<<<<

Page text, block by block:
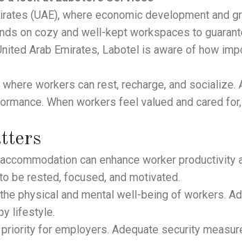
(UAE), where economic development and
on cozy and well-kept workspaces to
Arab Emirates, Labotel is aware of how
workers can rest, recharge, and
When workers feel valued and cared
can enhance worker productivity
be rested, focused, and motivated.
physical and mental well-being of workers.
lifestyle.
for employers. Adequate security
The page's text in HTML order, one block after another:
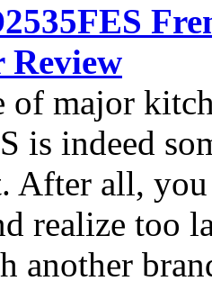
of major
is indeed
After all,
realize too
another
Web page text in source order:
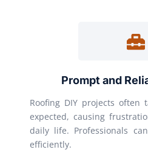
Prompt and
Roofing DIY projects often
expected, causing
daily life. Professionals
efficiently.
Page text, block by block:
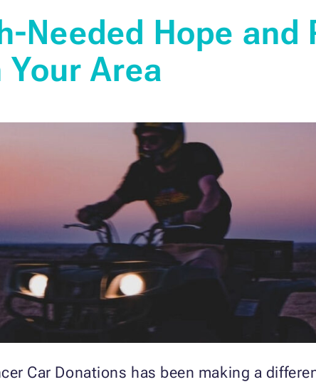
Needed Hope
Area
Car Donations has been making a
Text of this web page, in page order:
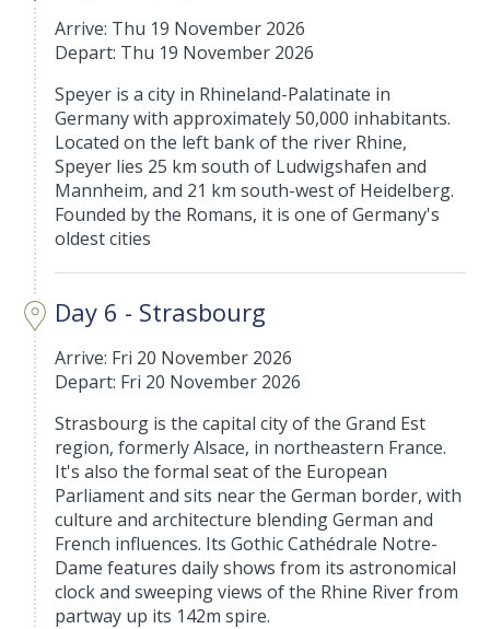
Arrive: Thu 19 November 2026
Depart: Thu 19 November 2026
Speyer is a city in Rhineland-Palatinate in
Germany with approximately 50,000 inhabitants.
Located on the left bank of the river Rhine,
Speyer lies 25 km south of Ludwigshafen and
Mannheim, and 21 km south-west of Heidelberg.
Founded by the Romans, it is one of Germany's
oldest cities
Day 6 - Strasbourg
Arrive: Fri 20 November 2026
Depart: Fri 20 November 2026
Strasbourg is the capital city of the Grand Est
region, formerly Alsace, in northeastern France.
It's also the formal seat of the European
Parliament and sits near the German border, with
culture and architecture blending German and
French influences. Its Gothic Cathédrale Notre-
Dame features daily shows from its astronomical
clock and sweeping views of the Rhine River from
partway up its 142m spire.
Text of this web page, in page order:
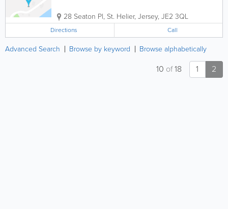
28 Seaton Pl, St. Helier, Jersey, JE2 3QL
Directions Call
Advanced Search Browse by keyword Browse alphabetically
1 2
10 of18
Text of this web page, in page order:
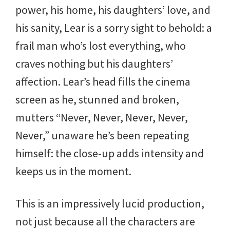
power, his home, his daughters’ love, and
his sanity, Lear is a sorry sight to behold: a
frail man who’s lost everything, who
craves nothing but his daughters’
affection. Lear’s head fills the cinema
screen as he, stunned and broken,
mutters “Never, Never, Never, Never,
Never,” unaware he’s been repeating
himself: the close-up adds intensity and
keeps us in the moment.
This is an impressively lucid production,
not just because all the characters are
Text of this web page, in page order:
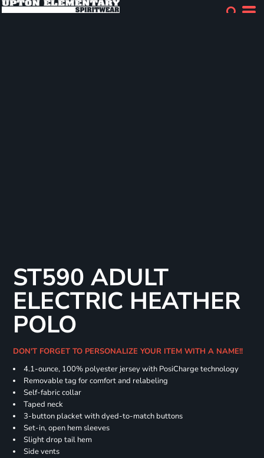
ST590 ADULT
ELECTRIC HEATHER
POLO
DON'T FORGET TO PERSONALIZE YOUR ITEM WITH A NAME!!
4.1-ounce, 100% polyester jersey with PosiCharge technology
Removable tag for comfort and relabeling
Self-fabric collar
Taped neck
3-button placket with dyed-to-match buttons
Set-in, open hem sleeves
Slight drop tail hem
Side vents
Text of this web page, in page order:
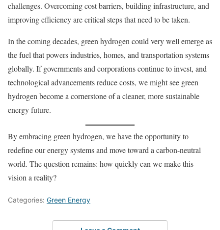
challenges. Overcoming cost barriers, building infrastructure, and
improving efficiency are critical steps that need to be taken.
In the coming decades, green hydrogen could very well emerge as
the fuel that powers industries, homes, and transportation systems
globally. If governments and corporations continue to invest, and
technological advancements reduce costs, we might see green
hydrogen become a cornerstone of a cleaner, more sustainable
energy future.
By embracing green hydrogen, we have the opportunity to
redefine our energy systems and move toward a carbon-neutral
world. The question remains: how quickly can we make this
vision a reality?
Categories: Green Energy
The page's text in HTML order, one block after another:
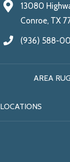
13080
Conroe, TX
(936) 588-
AREA
LOCATIONS
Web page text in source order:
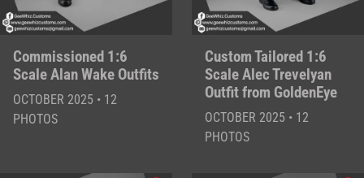
Commissioned 1:6
Scale Alan Wake Outfits
OCTOBER 2025 • 12
PHOTOS
Custom Tailored 1:6
Scale Alec Trevelyan
Outfit from GoldenEye
OCTOBER 2025 • 12
PHOTOS
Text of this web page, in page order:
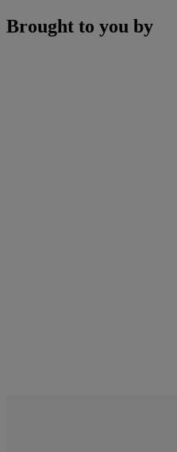
Brought to you by
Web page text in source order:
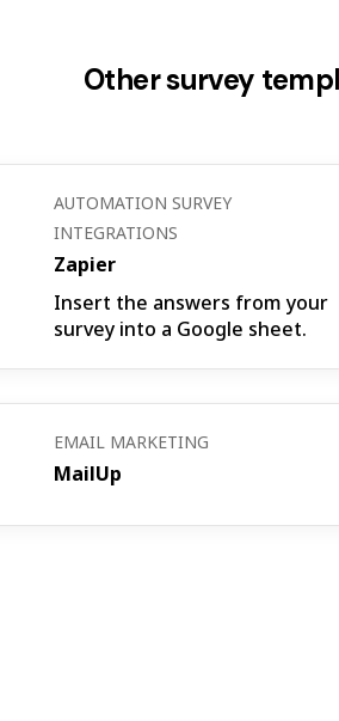
Other survey
AUTOMATION SURVEY
INTEGRATIONS
Zapier
Insert the answers from your
survey into a Google sheet.
EMAIL MARKETING
MailUp
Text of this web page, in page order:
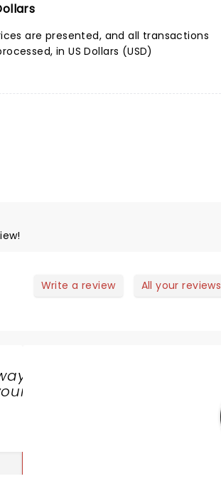
are presented, and all transactions
in US Dollars (USD)
Write a review All your reviews
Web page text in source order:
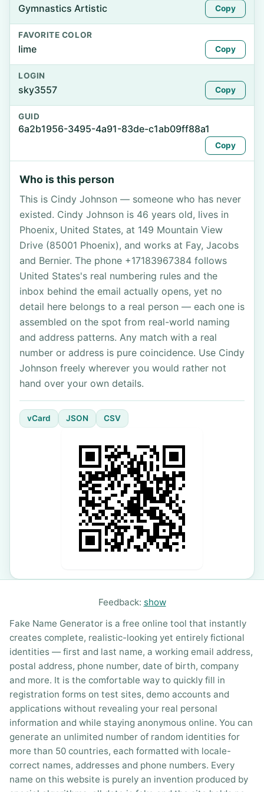
Gymnastics Artistic Copy
FAVORITE COLOR
lime Copy
LOGIN
sky3557 Copy
GUID
6a2b1956-3495-4a91-83de-c1ab09ff88a1
Copy
Who is this person
This is Cindy Johnson — someone who has never
existed. Cindy Johnson is 46 years old, lives in
Phoenix, United States, at 149 Mountain View
Drive (85001 Phoenix), and works at Fay, Jacobs
and Bernier. The phone +17183967384 follows
United States's real numbering rules and the
inbox behind the email actually opens, yet no
detail here belongs to a real person — each one is
assembled on the spot from real-world naming
and address patterns. Any match with a real
number or address is pure coincidence. Use Cindy
Johnson freely wherever you would rather not
hand over your own details.
vCard JSON CSV
Feedback: show
Fake Name Generator is a free online tool that instantly
creates complete, realistic-looking yet entirely fictional
identities — first and last name, a working email address,
postal address, phone number, date of birth, company
and more. It is the comfortable way to quickly fill in
registration forms on test sites, demo accounts and
applications without revealing your real personal
information and while staying anonymous online. You can
generate an unlimited number of random identities for
more than 50 countries, each formatted with locale-
correct names, addresses and phone numbers. Every
name on this website is purely an invention produced by

>>>>

_Task instructions_
Every line from the top of the material above through the line with "be rested, focused, and motivated." should be duplicated exactly, please; leave out the pictures.

_Written solution_
Page text, block by block:
(UAE), where economic development and
on cozy and well-kept workspaces to
Arab Emirates, Labotel is aware of how
workers can rest, recharge, and
When workers feel valued and cared
can enhance worker productivity
be rested, focused, and motivated.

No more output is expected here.